* Activity *
A word-for-word retyping of the listing below is required, with the pictures dropped.

* Source data *
=-=-=-=-=

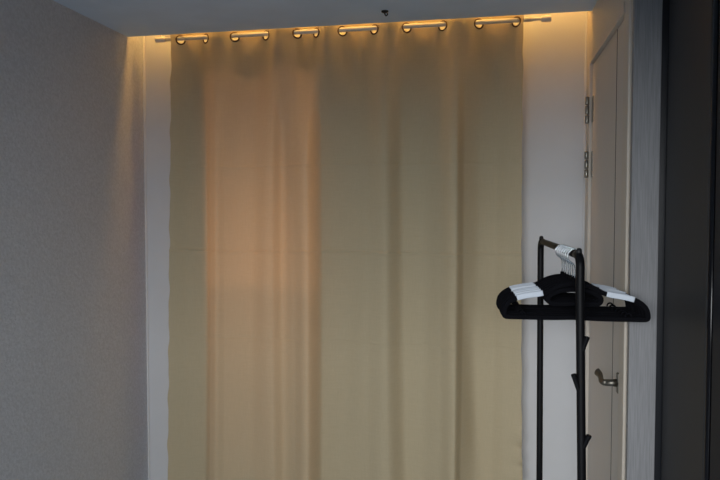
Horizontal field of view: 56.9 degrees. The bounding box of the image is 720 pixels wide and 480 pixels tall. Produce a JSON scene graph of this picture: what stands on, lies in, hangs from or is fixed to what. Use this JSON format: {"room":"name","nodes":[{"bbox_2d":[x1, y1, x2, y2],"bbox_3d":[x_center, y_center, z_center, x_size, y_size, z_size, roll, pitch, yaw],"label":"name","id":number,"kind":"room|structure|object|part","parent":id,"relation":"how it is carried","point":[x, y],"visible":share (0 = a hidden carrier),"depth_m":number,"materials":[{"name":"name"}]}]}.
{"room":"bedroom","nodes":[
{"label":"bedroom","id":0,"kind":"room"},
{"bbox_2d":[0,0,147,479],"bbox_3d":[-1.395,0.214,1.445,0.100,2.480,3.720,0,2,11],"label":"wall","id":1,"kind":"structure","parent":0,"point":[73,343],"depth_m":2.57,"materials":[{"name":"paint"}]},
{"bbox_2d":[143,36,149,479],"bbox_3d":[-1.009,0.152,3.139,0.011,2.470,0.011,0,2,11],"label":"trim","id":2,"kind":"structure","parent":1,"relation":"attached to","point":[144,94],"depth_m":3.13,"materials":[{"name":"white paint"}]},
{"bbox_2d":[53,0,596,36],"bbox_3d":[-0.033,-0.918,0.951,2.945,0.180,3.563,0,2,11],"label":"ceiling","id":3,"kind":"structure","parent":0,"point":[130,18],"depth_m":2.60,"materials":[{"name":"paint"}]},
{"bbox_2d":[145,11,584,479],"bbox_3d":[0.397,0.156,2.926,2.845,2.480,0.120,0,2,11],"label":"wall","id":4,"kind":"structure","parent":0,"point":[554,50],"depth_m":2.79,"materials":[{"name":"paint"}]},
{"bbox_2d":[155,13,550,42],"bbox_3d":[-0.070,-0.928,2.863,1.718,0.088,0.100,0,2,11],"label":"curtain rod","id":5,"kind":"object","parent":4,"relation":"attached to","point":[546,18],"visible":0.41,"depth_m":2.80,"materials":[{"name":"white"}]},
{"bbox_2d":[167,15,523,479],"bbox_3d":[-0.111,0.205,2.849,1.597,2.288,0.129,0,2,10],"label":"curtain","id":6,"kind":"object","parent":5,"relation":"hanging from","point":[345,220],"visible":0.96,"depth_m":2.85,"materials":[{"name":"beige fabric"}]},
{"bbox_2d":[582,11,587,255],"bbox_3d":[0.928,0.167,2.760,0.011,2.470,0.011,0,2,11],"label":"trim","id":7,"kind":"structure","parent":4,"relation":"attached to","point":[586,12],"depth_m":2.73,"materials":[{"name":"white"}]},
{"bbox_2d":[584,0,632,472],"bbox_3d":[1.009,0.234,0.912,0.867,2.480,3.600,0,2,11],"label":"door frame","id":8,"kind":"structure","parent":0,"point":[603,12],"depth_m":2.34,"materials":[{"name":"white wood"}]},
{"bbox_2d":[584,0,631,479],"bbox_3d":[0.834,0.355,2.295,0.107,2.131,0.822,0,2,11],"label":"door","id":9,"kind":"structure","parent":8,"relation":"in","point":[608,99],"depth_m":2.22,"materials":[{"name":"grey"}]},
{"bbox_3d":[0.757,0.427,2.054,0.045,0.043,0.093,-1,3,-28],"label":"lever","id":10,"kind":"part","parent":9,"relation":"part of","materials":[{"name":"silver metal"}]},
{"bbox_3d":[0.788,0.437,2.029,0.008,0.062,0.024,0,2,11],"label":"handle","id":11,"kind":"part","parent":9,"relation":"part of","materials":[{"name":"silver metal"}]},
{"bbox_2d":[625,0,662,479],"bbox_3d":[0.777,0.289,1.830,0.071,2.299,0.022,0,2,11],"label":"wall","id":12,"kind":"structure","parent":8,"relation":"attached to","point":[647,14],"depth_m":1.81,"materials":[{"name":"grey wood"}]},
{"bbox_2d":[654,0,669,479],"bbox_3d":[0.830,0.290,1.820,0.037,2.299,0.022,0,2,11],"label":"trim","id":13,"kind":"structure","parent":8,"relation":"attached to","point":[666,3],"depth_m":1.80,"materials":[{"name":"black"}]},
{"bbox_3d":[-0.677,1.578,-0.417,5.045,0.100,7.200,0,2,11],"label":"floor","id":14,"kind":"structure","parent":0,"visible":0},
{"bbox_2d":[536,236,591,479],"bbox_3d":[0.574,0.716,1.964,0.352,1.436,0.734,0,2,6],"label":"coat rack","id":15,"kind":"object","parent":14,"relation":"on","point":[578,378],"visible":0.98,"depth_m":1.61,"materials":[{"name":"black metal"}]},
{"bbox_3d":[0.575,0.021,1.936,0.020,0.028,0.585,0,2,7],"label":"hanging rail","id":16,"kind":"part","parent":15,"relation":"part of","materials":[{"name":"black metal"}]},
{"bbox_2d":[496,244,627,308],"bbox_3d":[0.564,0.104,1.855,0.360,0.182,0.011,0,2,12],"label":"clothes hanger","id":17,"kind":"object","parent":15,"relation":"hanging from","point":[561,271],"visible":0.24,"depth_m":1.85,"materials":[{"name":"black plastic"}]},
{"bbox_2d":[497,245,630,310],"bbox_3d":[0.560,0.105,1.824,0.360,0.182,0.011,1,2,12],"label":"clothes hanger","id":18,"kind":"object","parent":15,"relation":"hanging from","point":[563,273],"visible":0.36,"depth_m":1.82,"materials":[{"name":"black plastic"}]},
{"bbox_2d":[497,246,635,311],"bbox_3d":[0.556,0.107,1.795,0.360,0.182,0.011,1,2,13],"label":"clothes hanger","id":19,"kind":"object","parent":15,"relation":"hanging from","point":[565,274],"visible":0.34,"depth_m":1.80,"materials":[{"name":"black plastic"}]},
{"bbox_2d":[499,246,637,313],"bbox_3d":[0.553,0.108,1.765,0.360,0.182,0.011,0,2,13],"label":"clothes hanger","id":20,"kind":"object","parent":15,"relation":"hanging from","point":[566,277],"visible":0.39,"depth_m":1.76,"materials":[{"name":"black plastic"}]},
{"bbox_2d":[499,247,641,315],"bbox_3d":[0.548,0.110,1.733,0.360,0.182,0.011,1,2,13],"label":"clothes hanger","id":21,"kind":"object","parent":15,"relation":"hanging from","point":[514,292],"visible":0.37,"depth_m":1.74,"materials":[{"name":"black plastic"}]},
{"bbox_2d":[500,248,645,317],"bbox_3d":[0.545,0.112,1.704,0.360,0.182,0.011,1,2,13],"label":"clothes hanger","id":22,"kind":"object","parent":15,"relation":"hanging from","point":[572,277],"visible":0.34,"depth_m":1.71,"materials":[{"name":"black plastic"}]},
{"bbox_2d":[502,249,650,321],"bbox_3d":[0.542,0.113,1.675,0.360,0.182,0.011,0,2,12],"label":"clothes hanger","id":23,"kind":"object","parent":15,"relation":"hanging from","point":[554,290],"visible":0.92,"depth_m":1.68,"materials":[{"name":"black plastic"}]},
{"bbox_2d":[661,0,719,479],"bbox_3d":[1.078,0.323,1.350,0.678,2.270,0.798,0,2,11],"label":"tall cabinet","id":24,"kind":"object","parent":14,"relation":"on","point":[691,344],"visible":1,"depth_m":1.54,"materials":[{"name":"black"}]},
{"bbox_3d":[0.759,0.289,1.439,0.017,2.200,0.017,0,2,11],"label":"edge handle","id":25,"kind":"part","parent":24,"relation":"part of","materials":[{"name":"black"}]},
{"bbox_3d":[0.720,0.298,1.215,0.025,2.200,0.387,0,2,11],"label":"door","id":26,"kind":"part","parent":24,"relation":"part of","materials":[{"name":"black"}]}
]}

=-=-=-=-=

* Exercise response *
Horizontal field of view: 56.9 degrees. The bounding box of the image is 720 pixels wide and 480 pixels tall. Produce a JSON scene graph of this picture: what stands on, lies in, hangs from or is fixed to what. Use this JSON format: {"room":"name","nodes":[{"bbox_2d":[x1, y1, x2, y2],"bbox_3d":[x_center, y_center, z_center, x_size, y_size, z_size, roll, pitch, yaw],"label":"name","id":number,"kind":"room|structure|object|part","parent":id,"relation":"how it is carried","point":[x, y],"visible":share (0 = a hidden carrier),"depth_m":number,"materials":[{"name":"name"}]}]}.
{"room":"bedroom","nodes":[
{"label":"bedroom","id":0,"kind":"room"},
{"bbox_2d":[0,0,147,479],"bbox_3d":[-1.395,0.214,1.445,0.100,2.480,3.720,0,2,11],"label":"wall","id":1,"kind":"structure","parent":0,"point":[73,343],"depth_m":2.57,"materials":[{"name":"paint"}]},
{"bbox_2d":[143,36,149,479],"bbox_3d":[-1.009,0.152,3.139,0.011,2.470,0.011,0,2,11],"label":"trim","id":2,"kind":"structure","parent":1,"relation":"attached to","point":[144,94],"depth_m":3.13,"materials":[{"name":"white paint"}]},
{"bbox_2d":[53,0,596,36],"bbox_3d":[-0.033,-0.918,0.951,2.945,0.180,3.563,0,2,11],"label":"ceiling","id":3,"kind":"structure","parent":0,"point":[130,18],"depth_m":2.60,"materials":[{"name":"paint"}]},
{"bbox_2d":[145,11,584,479],"bbox_3d":[0.397,0.156,2.926,2.845,2.480,0.120,0,2,11],"label":"wall","id":4,"kind":"structure","parent":0,"point":[554,50],"depth_m":2.79,"materials":[{"name":"paint"}]},
{"bbox_2d":[155,13,550,42],"bbox_3d":[-0.070,-0.928,2.863,1.718,0.088,0.100,0,2,11],"label":"curtain rod","id":5,"kind":"object","parent":4,"relation":"attached to","point":[546,18],"visible":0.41,"depth_m":2.80,"materials":[{"name":"white"}]},
{"bbox_2d":[167,15,523,479],"bbox_3d":[-0.111,0.205,2.849,1.597,2.288,0.129,0,2,10],"label":"curtain","id":6,"kind":"object","parent":5,"relation":"hanging from","point":[345,220],"visible":0.96,"depth_m":2.85,"materials":[{"name":"beige fabric"}]},
{"bbox_2d":[582,11,587,255],"bbox_3d":[0.928,0.167,2.760,0.011,2.470,0.011,0,2,11],"label":"trim","id":7,"kind":"structure","parent":4,"relation":"attached to","point":[586,12],"depth_m":2.73,"materials":[{"name":"white"}]},
{"bbox_2d":[584,0,632,472],"bbox_3d":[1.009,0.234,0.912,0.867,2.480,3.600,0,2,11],"label":"door frame","id":8,"kind":"structure","parent":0,"point":[603,12],"depth_m":2.34,"materials":[{"name":"white wood"}]},
{"bbox_2d":[584,0,631,479],"bbox_3d":[0.834,0.355,2.295,0.107,2.131,0.822,0,2,11],"label":"door","id":9,"kind":"structure","parent":8,"relation":"in","point":[608,99],"depth_m":2.22,"materials":[{"name":"grey"}]},
{"bbox_3d":[0.757,0.427,2.054,0.045,0.043,0.093,-1,3,-28],"label":"lever","id":10,"kind":"part","parent":9,"relation":"part of","materials":[{"name":"silver metal"}]},
{"bbox_3d":[0.788,0.437,2.029,0.008,0.062,0.024,0,2,11],"label":"handle","id":11,"kind":"part","parent":9,"relation":"part of","materials":[{"name":"silver metal"}]},
{"bbox_2d":[625,0,662,479],"bbox_3d":[0.777,0.289,1.830,0.071,2.299,0.022,0,2,11],"label":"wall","id":12,"kind":"structure","parent":8,"relation":"attached to","point":[647,14],"depth_m":1.81,"materials":[{"name":"grey wood"}]},
{"bbox_2d":[654,0,669,479],"bbox_3d":[0.830,0.290,1.820,0.037,2.299,0.022,0,2,11],"label":"trim","id":13,"kind":"structure","parent":8,"relation":"attached to","point":[666,3],"depth_m":1.80,"materials":[{"name":"black"}]},
{"bbox_3d":[-0.677,1.578,-0.417,5.045,0.100,7.200,0,2,11],"label":"floor","id":14,"kind":"structure","parent":0,"visible":0},
{"bbox_2d":[536,236,591,479],"bbox_3d":[0.574,0.716,1.964,0.352,1.436,0.734,0,2,6],"label":"coat rack","id":15,"kind":"object","parent":14,"relation":"on","point":[578,378],"visible":0.98,"depth_m":1.61,"materials":[{"name":"black metal"}]},
{"bbox_3d":[0.575,0.021,1.936,0.020,0.028,0.585,0,2,7],"label":"hanging rail","id":16,"kind":"part","parent":15,"relation":"part of","materials":[{"name":"black metal"}]},
{"bbox_2d":[496,244,627,308],"bbox_3d":[0.564,0.104,1.855,0.360,0.182,0.011,0,2,12],"label":"clothes hanger","id":17,"kind":"object","parent":15,"relation":"hanging from","point":[561,271],"visible":0.24,"depth_m":1.85,"materials":[{"name":"black plastic"}]},
{"bbox_2d":[497,245,630,310],"bbox_3d":[0.560,0.105,1.824,0.360,0.182,0.011,1,2,12],"label":"clothes hanger","id":18,"kind":"object","parent":15,"relation":"hanging from","point":[563,273],"visible":0.36,"depth_m":1.82,"materials":[{"name":"black plastic"}]},
{"bbox_2d":[497,246,635,311],"bbox_3d":[0.556,0.107,1.795,0.360,0.182,0.011,1,2,13],"label":"clothes hanger","id":19,"kind":"object","parent":15,"relation":"hanging from","point":[565,274],"visible":0.34,"depth_m":1.80,"materials":[{"name":"black plastic"}]},
{"bbox_2d":[499,246,637,313],"bbox_3d":[0.553,0.108,1.765,0.360,0.182,0.011,0,2,13],"label":"clothes hanger","id":20,"kind":"object","parent":15,"relation":"hanging from","point":[566,277],"visible":0.39,"depth_m":1.76,"materials":[{"name":"black plastic"}]},
{"bbox_2d":[499,247,641,315],"bbox_3d":[0.548,0.110,1.733,0.360,0.182,0.011,1,2,13],"label":"clothes hanger","id":21,"kind":"object","parent":15,"relation":"hanging from","point":[514,292],"visible":0.37,"depth_m":1.74,"materials":[{"name":"black plastic"}]},
{"bbox_2d":[500,248,645,317],"bbox_3d":[0.545,0.112,1.704,0.360,0.182,0.011,1,2,13],"label":"clothes hanger","id":22,"kind":"object","parent":15,"relation":"hanging from","point":[572,277],"visible":0.34,"depth_m":1.71,"materials":[{"name":"black plastic"}]},
{"bbox_2d":[502,249,650,321],"bbox_3d":[0.542,0.113,1.675,0.360,0.182,0.011,0,2,12],"label":"clothes hanger","id":23,"kind":"object","parent":15,"relation":"hanging from","point":[554,290],"visible":0.92,"depth_m":1.68,"materials":[{"name":"black plastic"}]},
{"bbox_2d":[661,0,719,479],"bbox_3d":[1.078,0.323,1.350,0.678,2.270,0.798,0,2,11],"label":"tall cabinet","id":24,"kind":"object","parent":14,"relation":"on","point":[691,344],"visible":1,"depth_m":1.54,"materials":[{"name":"black"}]},
{"bbox_3d":[0.759,0.289,1.439,0.017,2.200,0.017,0,2,11],"label":"edge handle","id":25,"kind":"part","parent":24,"relation":"part of","materials":[{"name":"black"}]},
{"bbox_3d":[0.720,0.298,1.215,0.025,2.200,0.387,0,2,11],"label":"door","id":26,"kind":"part","parent":24,"relation":"part of","materials":[{"name":"black"}]}
]}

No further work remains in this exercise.